Having to negotiate with a home seller isn’t a bad thing, unless you let your emotions cloud your judgement. Don’t let negotiations get away with you. You want the best deal you can get, but push too hard and you could lose your dream home to a less pushy buyer waiting in the wings! Here are our negotiation do’s and don’ts.
The “Do’s” for negotiation
Feeling like the seller can sweeten the deal a little? Here’s what you should go for in negotiations.
Closing costs can be hefty: up to 2% to 5% of the sale price of the home. If you can get the seller to pick up some or most of these costs, you can roll that extra cash on your side into more purchasing power. Ask about a seller’s credit – unless you are buying a luxury home at a high price pint in a competitive market. Then the listing agent and seller might start to think you aren’t in a position to qualify for the home.
Furniture in the home
Did you walk through the home with furniture in place and just love the interior design? Ask the seller if they are willing to let the furniture come with the house. Large pieces that might not fit in the seller’s new home could be a good starting point, so zero in on things like the pool table in the basement, the pit couch in the den, and the formal dining room set or master bedroom suite.
If you are preapproved, and have a home inspector lined up (or have arranged for a preispection), you may be able to offer a quicker closing. As long as your timeline is reasonable and poses no risk on your end, you can leverage this for seller credits or a lower purchase price. This usually has more chance of working if the market is slow and the seller needs to move out of state.
The “Don’ts” for negotiation
Knowing when to rein in your negotiator impulses can save a home sale. Here’s when you need to check yourself before you wreck yourself.
If the seller keeps saying yes, don’t think that it’s time to go for broke and make even more demands. This can wind up with a straw breaking the camel’s back as the seller gets fed up and walks away rather than deal with you any more. Make your list ahead of time, note privately what you’re willing to let go of, and present your list to the seller as a one and done deal. Once they agree, don’t come back asking for more.

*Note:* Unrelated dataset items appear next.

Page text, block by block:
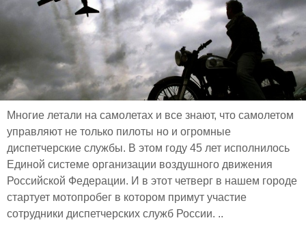
Многие летали на самолетах и все знают, что самолетом
управляют не только пилоты но и огромные
диспетчерские службы. В этом году 45 лет исполнилось
Единой системе организации воздушного движения
Российской Федерации. И в этот четверг в нашем городе
стартует мотопробег в котором примут участие
сотрудники диспетчерских служб России. ..
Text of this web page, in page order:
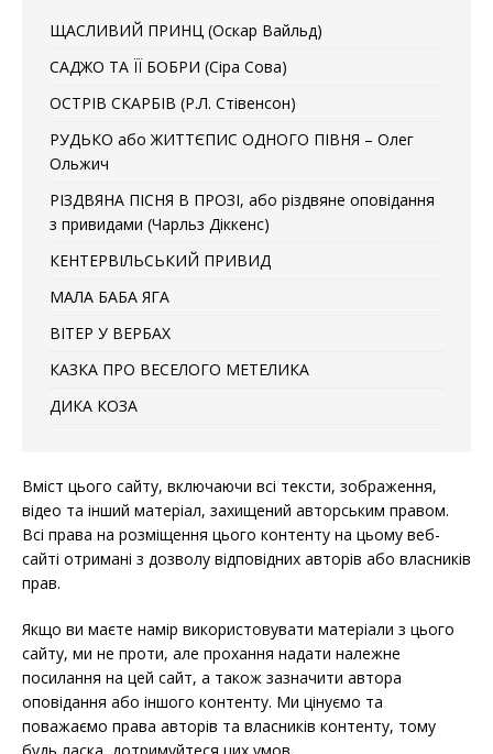
ЩАСЛИВИЙ ПРИНЦ (Оскар Вайльд)
САДЖО ТА ЇЇ БОБРИ (Сіра Сова)
ОСТРІВ СКАРБІВ (Р.Л. Стівенсон)
РУДЬКО або ЖИТТЄПИС ОДНОГО ПІВНЯ – Олег
Ольжич
РІЗДВЯНА ПІСНЯ В ПРОЗІ, або різдвяне оповідання
з привидами (Чарльз Діккенс)
КЕНТЕРВІЛЬСЬКИЙ ПРИВИД
МАЛА БАБА ЯГА
ВІТЕР У ВЕРБАХ
КАЗКА ПРО ВЕСЕЛОГО МЕТЕЛИКА
ДИКА КОЗА
Вміст цього сайту, включаючи всі тексти, зображення,
відео та інший матеріал, захищений авторським правом.
Всі права на розміщення цього контенту на цьому веб-
сайті отримані з дозволу відповідних авторів або власників
прав.
Якщо ви маєте намір використовувати матеріали з цього
сайту, ми не проти, але прохання надати належне
посилання на цей сайт, а також зазначити автора
оповідання або іншого контенту. Ми цінуємо та
поважаємо права авторів та власників контенту, тому
будь ласка, дотримуйтеся цих умов.

Lowball offers just to “test the waters” might make you feel tough, but they can be insulting to a seller who knows their home’s worth. Even if they are desperate to sell, insulting them with a ridiculous offer isn’t going to do you any favors. Play fair and be straight with your offer.
Tiny increases in your offer
Unless you’re in a bidding war with many other people, escalating your offer in tiny bites can be extremely annoying. Make your offer, know in advance what your maximum is, and have no more than two secondary offer points between those two figures.
A “take it or leave it” answer if a seller tries to negotiate back can lead to a hard pass response and the seller shutting you down. You can be firm in your offer without being a snob about it. If your offer is the best you can do, express your regret that things didn’t work out and leave on amicable terms. Who knows, they might come back after finding out there are no better bids on the table.
Negotiations are sensitive things. Don’t make the house a hostage. Instead, have honest, transparent conversations and see if you can work towards a solution that benefits everyone.